Noch unübersichtlicher ist es beim Rundfunk. Für den öffentlich-rechtlichen Rundfunk ergibt sich das anwendbare Recht aus den Gesetzen und Staatsverträgen, die für die jeweils ausstrahlende Anstalt maßgeblich sind. Für den privaten Rundfunk gelten die jeweiligen Landesmedien- bzw. Landesrundfunkgesetze. Mit welchem Landesrecht es der Betroffene bei Veranstaltern des privaten Rundfunks zu tun bekommt, hängt vom Sitz der Landesmedienanstalt ab, die dem Sender die Zulassung erteilt hat – nicht etwa vom Hauptsitz des Senders.

Wie wird das Gericht entscheiden?

Die Rechtsprechung geht auseinander in der Frage, ob und in welchem Umfang eine Gegendarstellung im gerichtlichen Verfahren verändert werden kann.

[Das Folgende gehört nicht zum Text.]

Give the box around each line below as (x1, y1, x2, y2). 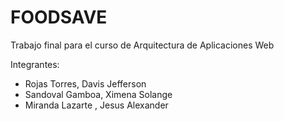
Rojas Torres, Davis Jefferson (24, 77, 147, 90)
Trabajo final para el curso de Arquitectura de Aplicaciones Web (10, 39, 275, 51)
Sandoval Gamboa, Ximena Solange (24, 88, 173, 100)
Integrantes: (10, 58, 60, 70)
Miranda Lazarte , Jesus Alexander (24, 99, 169, 111)
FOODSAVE (10, 6, 108, 29)
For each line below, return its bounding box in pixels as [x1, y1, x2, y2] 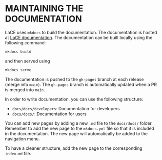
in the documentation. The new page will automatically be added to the [5, 130, 148, 137]
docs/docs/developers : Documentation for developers [12, 105, 120, 111]
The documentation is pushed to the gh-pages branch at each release [5, 76, 144, 82]
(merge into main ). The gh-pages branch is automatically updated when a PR [5, 81, 157, 87]
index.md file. [5, 150, 32, 156]
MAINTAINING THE [5, 3, 83, 14]
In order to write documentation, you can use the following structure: [5, 96, 143, 102]
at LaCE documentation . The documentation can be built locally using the [5, 35, 153, 40]
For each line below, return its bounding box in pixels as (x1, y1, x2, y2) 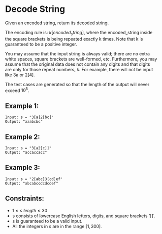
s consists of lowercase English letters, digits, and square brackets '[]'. (12, 213, 156, 219)
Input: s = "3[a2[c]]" (5, 146, 52, 151)
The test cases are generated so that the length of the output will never (5, 81, 150, 87)
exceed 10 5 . (5, 87, 30, 94)
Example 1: (5, 101, 39, 110)
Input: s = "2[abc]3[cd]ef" (5, 177, 63, 182)
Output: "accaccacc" (5, 150, 48, 155)
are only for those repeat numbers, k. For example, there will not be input (5, 66, 154, 72)
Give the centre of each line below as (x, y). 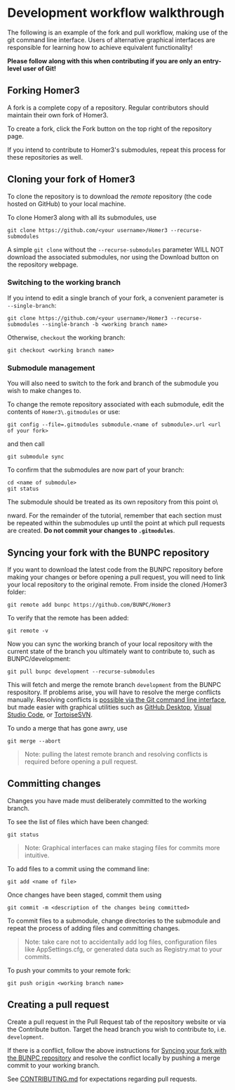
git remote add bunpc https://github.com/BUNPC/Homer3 (89, 605)
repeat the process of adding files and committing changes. (94, 928)
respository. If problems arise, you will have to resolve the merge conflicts (114, 692)
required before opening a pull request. (81, 762)
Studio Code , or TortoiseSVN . (50, 714)
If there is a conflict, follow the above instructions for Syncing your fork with (117, 1050)
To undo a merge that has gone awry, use (67, 728)
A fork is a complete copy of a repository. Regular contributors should (108, 108)
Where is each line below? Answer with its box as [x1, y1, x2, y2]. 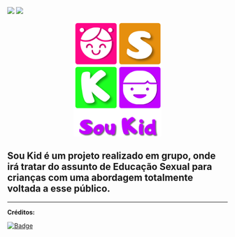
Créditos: [7, 208, 35, 216]
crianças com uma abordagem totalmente [7, 172, 194, 184]
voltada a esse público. [7, 182, 111, 195]
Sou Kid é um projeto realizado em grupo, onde [7, 150, 216, 162]
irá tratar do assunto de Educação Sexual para [7, 161, 213, 173]
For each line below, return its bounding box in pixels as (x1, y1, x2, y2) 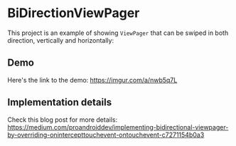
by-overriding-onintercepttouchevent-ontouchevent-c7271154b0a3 (7, 130, 205, 139)
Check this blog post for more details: (7, 115, 118, 124)
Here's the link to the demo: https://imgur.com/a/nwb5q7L (7, 75, 178, 84)
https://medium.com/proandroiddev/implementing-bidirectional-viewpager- (7, 122, 229, 131)
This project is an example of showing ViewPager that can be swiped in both (7, 28, 229, 37)
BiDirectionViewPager (7, 5, 140, 21)
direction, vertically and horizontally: (7, 36, 114, 44)
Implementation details (7, 96, 112, 108)
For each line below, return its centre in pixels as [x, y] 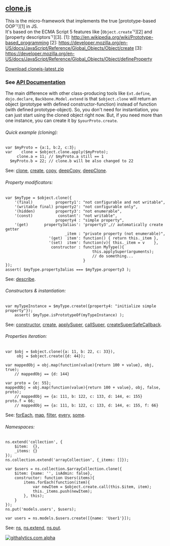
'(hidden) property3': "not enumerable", [68, 211]
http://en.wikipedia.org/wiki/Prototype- [112, 37]
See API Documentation [35, 82]
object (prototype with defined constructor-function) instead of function [81, 104]
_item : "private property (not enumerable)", [115, 234]
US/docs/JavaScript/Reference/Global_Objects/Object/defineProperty [79, 59]
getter [12, 229]
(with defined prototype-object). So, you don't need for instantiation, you [82, 110]
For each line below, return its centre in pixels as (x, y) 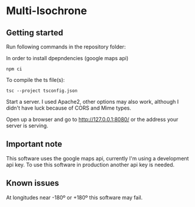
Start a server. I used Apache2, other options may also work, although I (92, 102)
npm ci (14, 69)
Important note (34, 144)
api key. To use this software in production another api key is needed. (90, 165)
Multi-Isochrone (47, 11)
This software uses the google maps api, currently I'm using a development (97, 158)
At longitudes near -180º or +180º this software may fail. (75, 197)
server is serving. (27, 126)
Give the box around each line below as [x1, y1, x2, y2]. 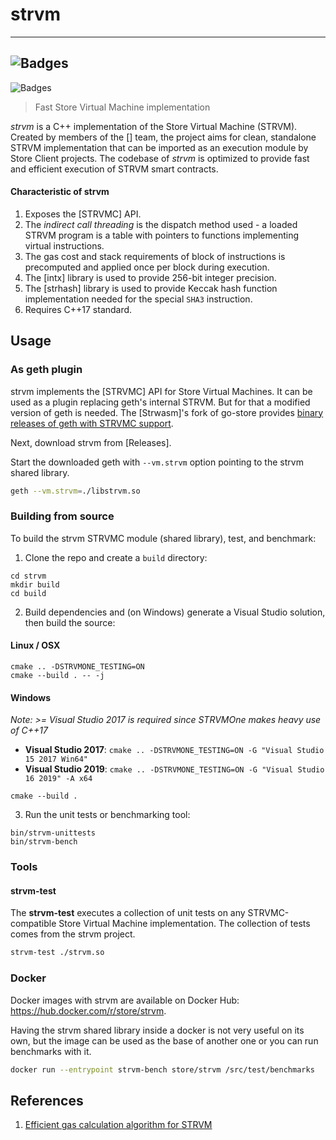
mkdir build [10, 579, 60, 590]
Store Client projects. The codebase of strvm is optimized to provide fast [10, 152, 310, 164]
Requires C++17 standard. [24, 303, 133, 315]
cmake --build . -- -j [10, 671, 105, 681]
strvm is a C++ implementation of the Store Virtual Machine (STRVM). [10, 120, 298, 132]
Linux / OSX [10, 639, 61, 652]
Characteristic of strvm [10, 186, 110, 198]
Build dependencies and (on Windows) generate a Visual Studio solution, [24, 606, 326, 618]
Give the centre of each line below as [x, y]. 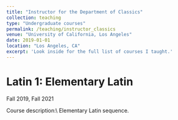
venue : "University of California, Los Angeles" [69, 35]
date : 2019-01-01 [28, 40]
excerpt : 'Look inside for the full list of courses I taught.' [90, 52]
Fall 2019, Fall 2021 [30, 99]
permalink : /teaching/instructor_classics [61, 29]
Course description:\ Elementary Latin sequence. [68, 110]
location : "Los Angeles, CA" [43, 46]
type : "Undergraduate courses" [46, 23]

Weil die Gegendarstellung ohne Einschaltungen und Weglassungen abgedruckt werden muss, weil es sich um die höchstpersönliche Erklärung des Betroffenen handelt und deshalb jede Gegendarstellung als besonderer Streitgegenstand angesehen wird, bestehen die meisten Gerichte strikt auf dem „Alles-oder-Nichts-Prinzip“. Eine entsprechend der Rechtsauffassung des Gerichts geänderte Gegendarstellung muss erneut außergerichtlich geltend gemacht werden, indem der Betroffene sie dem Medium zuleitet.

Andere Gerichte gestatten selbständige Kürzungen bei mehrgliedrigen Gegendarstellung ohne erneute Zuleitungspflicht an den Verlag oder den verantwortlichen Redakteur. Der Verpflichtete, der die Gegendarstellung ohne Einschaltungen und Weglassungen abdrucken muss, muss aber dabei stets Gelegenheit erhalten, den Anspruch unter Verwahrung gegen die Kosten anzuerkennen.

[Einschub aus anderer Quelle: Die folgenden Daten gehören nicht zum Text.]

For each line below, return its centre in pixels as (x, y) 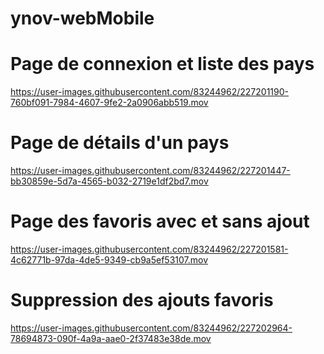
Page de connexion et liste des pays (162, 64)
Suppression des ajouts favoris (142, 300)
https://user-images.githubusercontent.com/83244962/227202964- (151, 328)
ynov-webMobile (82, 18)
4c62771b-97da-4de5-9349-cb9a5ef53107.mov (109, 260)
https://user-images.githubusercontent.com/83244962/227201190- (149, 92)
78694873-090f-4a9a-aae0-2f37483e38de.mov (111, 338)
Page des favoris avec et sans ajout (160, 221)
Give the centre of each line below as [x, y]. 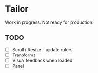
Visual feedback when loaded [42, 60]
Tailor [17, 9]
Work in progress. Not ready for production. [49, 22]
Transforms [24, 55]
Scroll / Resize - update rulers [42, 49]
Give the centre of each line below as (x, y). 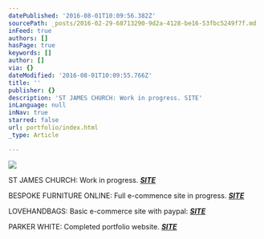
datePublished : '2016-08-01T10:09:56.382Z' (82, 16)
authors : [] (28, 38)
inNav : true (28, 113)
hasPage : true (32, 46)
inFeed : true (30, 30)
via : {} (21, 68)
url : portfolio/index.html (53, 128)
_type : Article (34, 135)
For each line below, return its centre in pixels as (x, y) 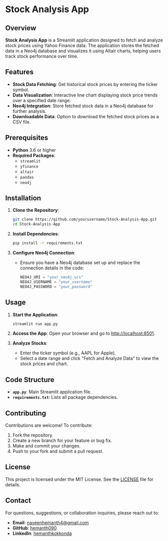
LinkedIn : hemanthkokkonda (42, 533)
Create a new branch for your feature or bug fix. (62, 440)
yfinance (29, 166)
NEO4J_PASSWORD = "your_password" (56, 287)
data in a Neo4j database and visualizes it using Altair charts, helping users (83, 51)
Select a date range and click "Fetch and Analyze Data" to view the (90, 358)
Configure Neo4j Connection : (44, 253)
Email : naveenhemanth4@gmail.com (51, 522)
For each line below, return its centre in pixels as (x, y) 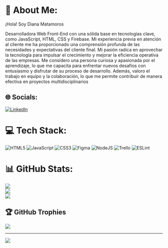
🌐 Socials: (21, 97)
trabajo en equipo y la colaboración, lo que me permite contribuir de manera (84, 76)
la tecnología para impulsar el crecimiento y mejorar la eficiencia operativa (82, 55)
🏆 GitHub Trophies (36, 212)
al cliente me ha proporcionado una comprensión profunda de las (72, 44)
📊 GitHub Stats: (39, 169)
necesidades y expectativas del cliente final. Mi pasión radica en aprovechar (84, 49)
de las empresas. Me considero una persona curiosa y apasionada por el (80, 60)
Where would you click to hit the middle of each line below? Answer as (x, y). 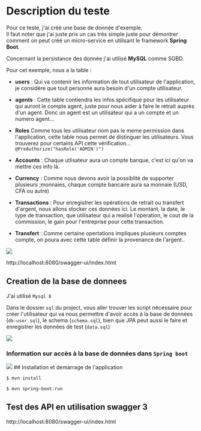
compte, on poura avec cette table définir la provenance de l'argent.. (100, 240)
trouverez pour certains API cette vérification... (73, 143)
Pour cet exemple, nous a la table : (49, 70)
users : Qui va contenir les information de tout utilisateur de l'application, (105, 82)
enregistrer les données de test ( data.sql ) (58, 327)
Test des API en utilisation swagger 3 (77, 407)
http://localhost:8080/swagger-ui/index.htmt (61, 262)
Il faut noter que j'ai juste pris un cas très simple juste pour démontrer (92, 34)
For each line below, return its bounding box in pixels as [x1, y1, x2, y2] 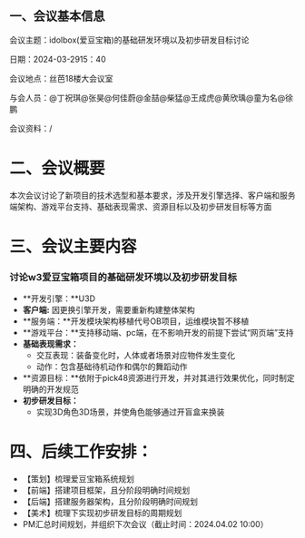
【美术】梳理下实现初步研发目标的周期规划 [22, 507, 182, 519]
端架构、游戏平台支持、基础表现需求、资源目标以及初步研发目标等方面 [9, 201, 272, 211]
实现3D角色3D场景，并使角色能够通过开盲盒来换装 [35, 406, 225, 417]
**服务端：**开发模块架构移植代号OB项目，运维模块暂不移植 [22, 316, 250, 327]
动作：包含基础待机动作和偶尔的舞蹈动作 [35, 361, 188, 372]
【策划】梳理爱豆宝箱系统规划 [22, 474, 134, 484]
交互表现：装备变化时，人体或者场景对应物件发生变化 [35, 350, 236, 361]
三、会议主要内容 [9, 236, 138, 257]
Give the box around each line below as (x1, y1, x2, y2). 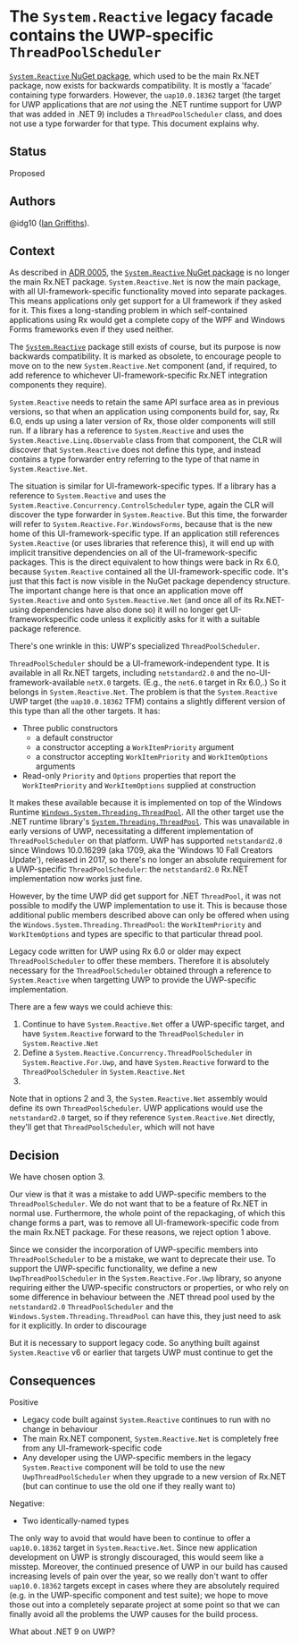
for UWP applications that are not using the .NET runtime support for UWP (9, 98, 283, 109)
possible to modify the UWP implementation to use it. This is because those (9, 900, 287, 911)
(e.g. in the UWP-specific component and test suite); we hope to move (9, 1590, 269, 1600)
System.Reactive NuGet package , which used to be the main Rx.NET (9, 70, 261, 81)
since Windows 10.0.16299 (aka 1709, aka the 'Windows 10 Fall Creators (9, 845, 273, 856)
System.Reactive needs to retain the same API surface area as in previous (9, 396, 279, 408)
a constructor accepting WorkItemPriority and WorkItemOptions (35, 752, 269, 762)
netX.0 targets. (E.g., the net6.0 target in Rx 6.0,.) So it (87, 677, 287, 688)

Die Modalitäten des Abdrucks einer Gegendarstellung kann das Gericht jederzeit ändern oder ergänzen – einer erneuten Formulierung, Unterzeichnung und Zuleitung an das Medium bedarf es nicht.

In Bayern ist die Ablehnung eines berechtigten Gegendarstellungsanspruchs strafbar, die Durchsetzung einer Gegendarstellung, die in wesentlichen Punkten unwahr ist, ebenfalls.